Los escritos de las planchas fueron traducidos por medio del Urim y Tumim, el cual se menciona varias veces en el Antiguo Testamento1 y que los eruditos hebreos describen como un instrumento “por el que se daba revelación y se declaraba la verdad”.2
Antes de que se terminara de imprimir el libro, robaron páginas y las publicaron en un periódico local, ridiculizando la obra. La oposición tenía por objeto excitar a la chusma para que matara al profeta José Smith y expulsara a los que le creían hacia lugares despoblados.
Desde aquel dudoso comienzo hasta este día se han impreso 108.936.922 ejemplares del Libro de Mormón: Otro Testamento de Jesucristo. Se ha publicado en sesenta y dos idiomas, selecciones del mismo en otros treinta y siete idiomas y hay otras veintidós traducciones en proceso.
Actualmente, sesenta mil misioneros regulares, en ciento sesenta y dos países, se pagan sus propios gastos y dedican dos años de su vida a testificar que el Libro de Mormón es verdadero.
A través de las generaciones, el libro ha inspirado a los que lo leen. Herbert Schreiter había leído lo siguiente en su traducción al alemán del Libro de Mormón:
“Y cuando recibáis estas cosas, quisiera exhortaros a que preguntéis a Dios el Eterno Padre, en el nombre de Cristo, si no son verdaderas estas cosas; y si pedís con un corazón sincero, con verdadera intención, teniendo fe en Cristo, él os manifestará la verdad de ellas por el poder del Espíritu Santo;
“y por el poder del Espíritu Santo podréis conocer la verdad de todas las cosas”3.
Herbert Schreiter puso a prueba la promesa, y se convirtió a La Iglesia de Jesucristo de los Santos de los Últimos Días.
En 1946, liberado como prisionero de guerra, retornó a Leipzig, Alemania, junto a su esposa y sus tres hijitas. Poco después partió como misionero para Bernburg, Alemania. Sin compañero, solo en su cuarto, con frío y hambre, se preguntaba por dónde empezar.
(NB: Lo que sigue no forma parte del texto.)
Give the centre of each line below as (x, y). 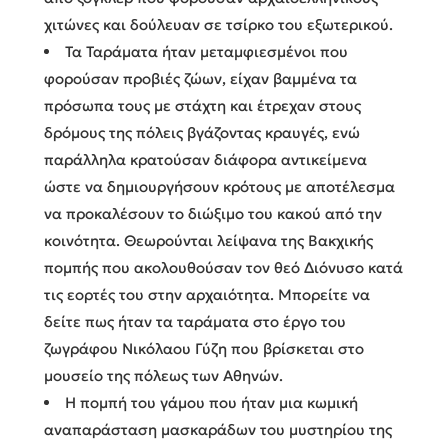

Pensó en algo que tenía para ofrecer a aquel pueblo devastado por la guerra, escribió a mano un cartel con la pregunta: “¿Habrá vida después de la muerte?” y lo pegó en una pared.
Aproximadamente al mismo tiempo llegó a Benburg una familia proveniente de un pequeño pueblo de Polonia.
Manfred Schütze tenía cuatro años. Su padre había muerto en la guerra. Su madre, los padres y la hermana de ella, también viuda y con dos niñas pequeñas, se vieron forzados a evacuar el pueblo con sólo treinta minutos de aviso. Tomaron lo que pudieron y se encaminaron hacia el Oeste. Manfred y la mamá tiraban y empujaban un carrito en el que, de vez en cuando, iba el abuelo enfermo. Un oficial polaco, al ver al patético Manfred, se puso a llorar.
Al llegar a la frontera, los soldados les saquearon sus posesiones y les tiraron al río la ropa de cama; además, allí Manfred y la madre se vieron separados del resto de la familia. La madre pensó que quizás hubieran ido en busca de familiares a Bernburg, donde había nacido su abuela. Después de pasar semanas de increíbles sufrimientos, al fin llegaron a Bernburg y encontraron a la familia.
Los siete vivían juntos en una pequeña habitación. Pero sus problemas no habían terminado; la madre de las niñitas murió y la afligida abuela pidió que llamaran a un predicador y le preguntó: “¿Podré ver a mis familiares otra vez?”.
El predicador le contestó: “Mi querida señora, la resurrección no existe. ¡Los muertos quedan muertos!”.
Para enterrar el cuerpo, lo envolvieron en un saco de papel.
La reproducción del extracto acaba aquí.